Sean Grattan

Work And Not Work (2008)

41 min 4 secSingle channel / Digital Video / Colour / Sound

"The video is a hybrid documentary-fiction focusing on Faulkner Collins Ltd., which was established in 1895 in Bracknell, England by Robert Faulkner and Lewis Collins. Relocating in 1906 to Tāmaki Makaurau/Auckland, New Zealand, the company produced, by the 1940s, metal goods such as shopping trolleys, commercial display units, and other wire metal products. Using impassive framing, the camera shows various details of administration and production, beginning in the offices where smartly dressed employees sit at desks in wood paneled rooms surrounded by the quintessential decor of stationery, company memorabilia and motivational posters. Moving to the factory floor, we witness the workers as they operate machines that cut, shape and weld the metal, loading raw material onto conveyor belts and stacking fabricated parts into bins in preparation for the next stage of assembly. The behind-the-scenes footage offers a careful document of the wage labour still present in late-2000s manufacturing, which in this case was employed mostly for the management of sales clients and operation of automated machinery.

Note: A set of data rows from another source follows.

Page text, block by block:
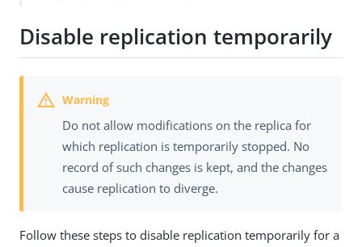
Disable replication temporarily
Do not allow modifications on the replica for
which replication is temporarily stopped. No
record of such changes is kept, and the changes
cause replication to diverge.
Follow these steps to disable replication temporarily for a
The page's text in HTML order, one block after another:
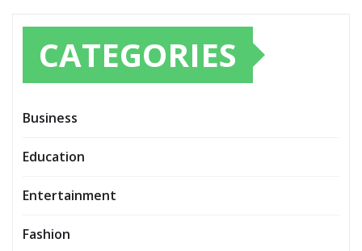
CATEGORIES
Business
Education
Entertainment
Fashion
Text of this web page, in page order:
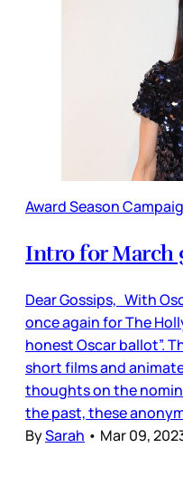
Award Season
Intro for March
Dear Gossips, With
once again for The
honest Oscar ballot”.
short films and
thoughts on the
the past, these
BySarah • Mar 09,
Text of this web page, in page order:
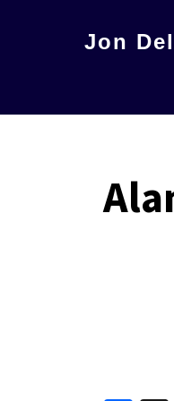
Jon
Science
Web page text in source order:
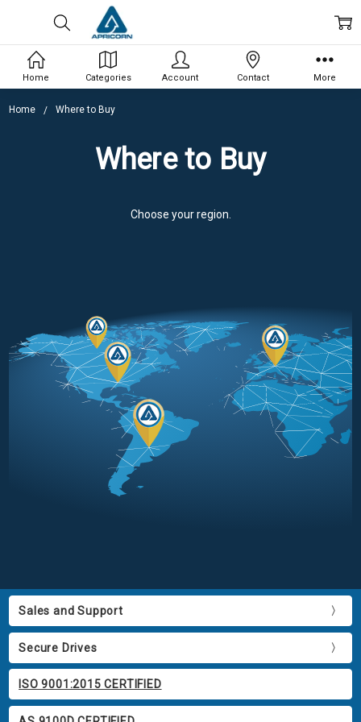
Home Where to Buy
Where to Buy
Choose your region.
Sales and Support
Secure Drives
ISO 9001:2015 CERTIFIED
Home Categories Account Contact More
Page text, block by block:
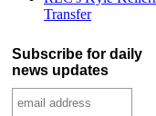
Transfer
Subscribe for daily
news updates
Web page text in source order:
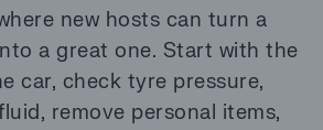
new hosts can turn a
a great one. Start with the
car, check tyre pressure,
remove personal items,
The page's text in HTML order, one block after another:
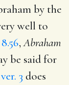
by the
well to
,Abraham
be said for
ver. 3 does
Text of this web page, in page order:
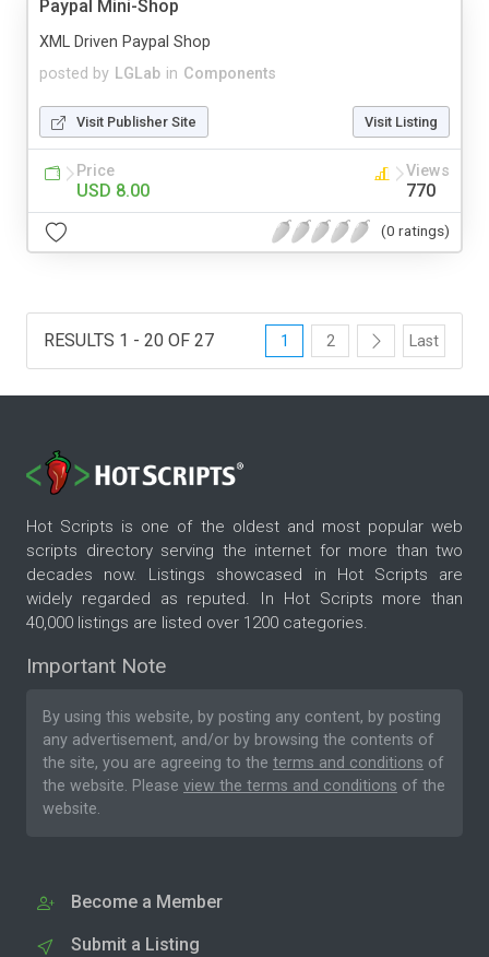
Paypal Mini-Shop
posted by LGLab in Components
XML Driven Paypal Shop
Visit Publisher Site Visit Listing
Price
USD 8.00
Views
770
(0 ratings)
RESULTS 1 - 20 OF 27 1 2 Last
Hot Scripts is one of the oldest and most popular web
scripts directory serving the internet for more than two
decades now. Listings showcased in Hot Scripts are
widely regarded as reputed. In Hot Scripts more than
40,000 listings are listed over 1200 categories.
Important Note
By using this website, by posting any content, by posting
any advertisement, and/or by browsing the contents of
the site, you are agreeing to the terms and conditions of
the website. Please view the terms and conditions of the
website.
Become a Member
Submit a Listing
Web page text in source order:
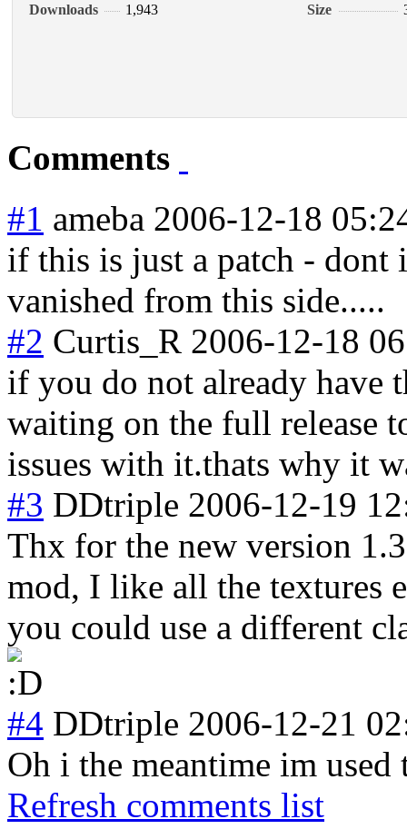
Downloads
1,943 Size
Comments
#1 ameba 2006-12-18
if this is just a patch - dont
vanished from this side.....
#2 Curtis_R 2006-12-18
if you do not already have
waiting on the full release
issues with it.thats why it
#3 DDtriple 2006-12-19
Thx for the new version
mod, I like all the textures
you could use a different
#4 DDtriple 2006-12-21
Oh i the meantime im
Refresh comments list
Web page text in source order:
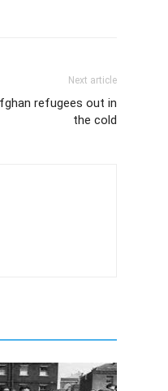
Next article
refugees out in
the cold
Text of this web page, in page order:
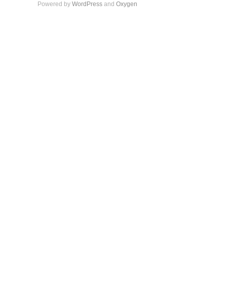
Powered by WordPress and Oxygen
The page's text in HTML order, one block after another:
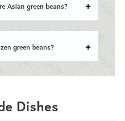
Asian green beans?
green beans?
Dishes
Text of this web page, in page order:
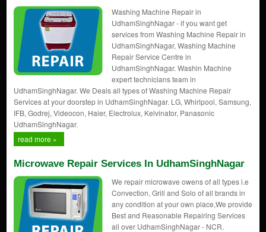
Washing Machine Repair in
UdhamSinghNagar - if you want get
services from Washing Machine Repair in
UdhamSinghNagar, Washing Machine
Repair Service Centre in
UdhamSinghNagar. Washin Machine
expert technicians team in
UdhamSinghNagar. We Deals all types of Washing Machine Repair
Services at your doorstep in UdhamSinghNagar. LG, Whirlpool, Samsung,
IFB, Godrej, Videocon, Haier, Electrolux, Kelvinator, Panasonic
UdhamSinghNagar.
read more »
Microwave Repair Services In UdhamSinghNagar
We repair microwave owens of all types i.e
Convection, Grill and Solo of all brands in
any condition at your own place,We provide
Best and Reasonable Repairing Services
all over UdhamSinghNagar - NCR.
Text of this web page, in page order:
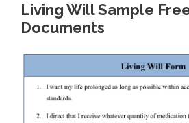
Living Will Sample
Documents
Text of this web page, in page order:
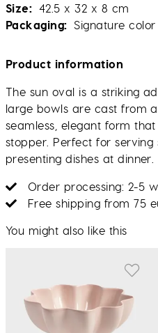
Size
42.5 x 32 x 8 cm
Packaging
Signature color
Product information
The sun oval is a striking
large bowls are cast from
seamless, elegant form
stopper. Perfect for serving
presenting dishes at dinner.
Order processing: 2-5
Free shipping from 75
You might also like this
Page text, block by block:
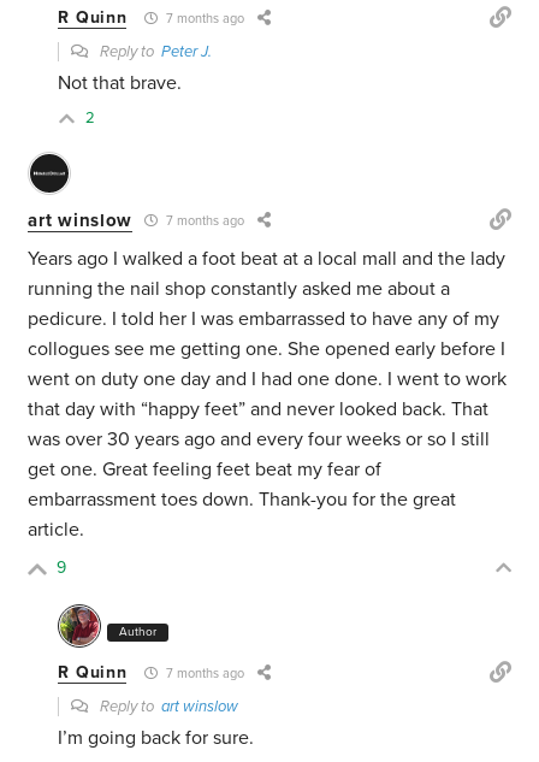
R Quinn 7 months ago
Reply toPeter J.
Not that brave.
2
art winslow 7 months ago
Years ago I walked a foot beat at a local mall and the lady
running the nail shop constantly asked me about a
pedicure. I told her I was embarrassed to have any of my
collogues see me getting one. She opened early before I
went on duty one day and I had one done. I went to work
that day with “happy feet” and never looked back. That
was over 30 years ago and every four weeks or so I still
get one. Great feeling feet beat my fear of
embarrassment toes down. Thank-you for the great
article.
9
Author
R Quinn 7 months ago
Reply toart winslow
I’m going back for sure.
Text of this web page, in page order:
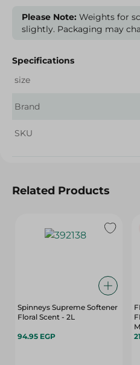
Please Note: Weights for
slightly. Packaging may
Specifications
size
Brand
SKU
Related Products
Spinneys Supreme Softener
Floral Scent - 2L
94.95 EGP
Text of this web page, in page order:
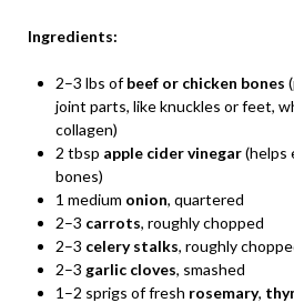
Ingredients:
2–3 lbs ofbeef or chicken bones
joint parts, like knuckles or feet,
collagen)
2 tbsp apple cider vinegar(helps
bones)
1 medium onion, quartered
2–3 carrots, roughly chopped
2–3 celery stalks, roughly
2–3 garlic cloves, smashed
1–2 sprigs of fresh rosemary,
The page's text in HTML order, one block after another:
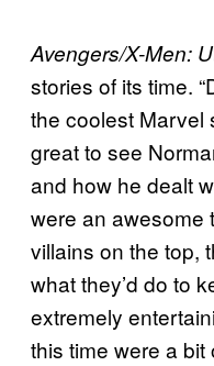
Avengers/X-Men:
stories of its time.
the coolest Marvel
great to see
and how he dealt
were an awesome
villains on the top,
what they’d do to
extremely
this time were a bit
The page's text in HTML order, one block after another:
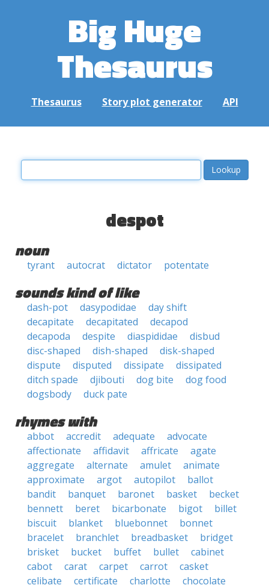
Big Huge
Thesaurus
Thesaurus Story plot generator API
despot
noun
tyrant autocrat dictator potentate
sounds kind of like
dash-pot dasypodidae
day shift
decapitate
decapitated
decapod
decapoda
despite diaspididae
disbud
disc-shaped
dish-shaped
disk-shaped
dispute
disputed dissipate
dissipated
ditch spade
djibouti dog bite
dog food
dogsbody
duck pate
rhymes with
abbot accredit adequate
advocate
affectionate
affidavit affricate
agate
aggregate
alternate amulet
animate
approximate
argot autopilot
ballot
bandit
banquet baronet basket
becket
bennett
beret bicarbonate bigot
billet
biscuit
blanket bluebonnet
bonnet
bracelet
branchlet breadbasket
bridget
brisket
bucket buffet bullet
cabinet
cabot
carat carpet carrot
casket
celibate
certificate charlotte
chocolate
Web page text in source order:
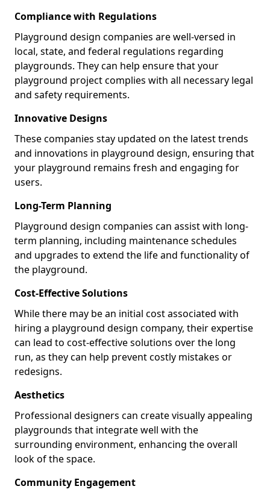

Relocating to a supermarket, the video connects the production of the shopping trolleys with their commercial function. But a sly shift occurs and an unlikely character becomes the focus as she drifts through the aisles. What unfolds is a subtly jarring juxtaposition, the observational documentary transforming into a domestic drama (de)centered on a failing relationship. Suffering from a crisis of understanding, the sad couple have lost their sense of shared purpose, while the repetitive and purposeful sound of the machines fades into the background.

Frieda, the apparent protagonist of 'Work And Not Work', is being harassed by her boyfriend, Marco, for not earning enough money. He seems to value the structuring effect full-time employment has on one’s psyche, and is unbothered by the existential dilemmas that arise in an individualistic and competitive, profit-driven society, wherein the failure (or lack of opportunity) to produce anything that is financially lucrative can lead to despair. For most people getting work is essential, and spending your life as an employee has a profound effect on your experience of reality. But the economic doctrine of neo-liberalism sees labor as an impersonal resource, creating ontological gaps between those who buy labor and those who sell it.

As the mutated narrative disturbs the perceptual ground of the viewer, Frieda wanders the urban landscape burdened by the opaque demands of an uncertain future. The fragmentation of mechanized work is juxtaposed with the malaise that haunts human consciousness when our engagement with the commercial structures of the world is apathetic. Work And Not Work holds space for aimlessness, questioning the nature of identity as it relates to job-defined productivity. It is worth noting that the Faulkner Collins factory no longer exists as it was demolished in 2011. A connecting artery of motorway now ploughs through the area once occupied by the brand new shopping trolleys."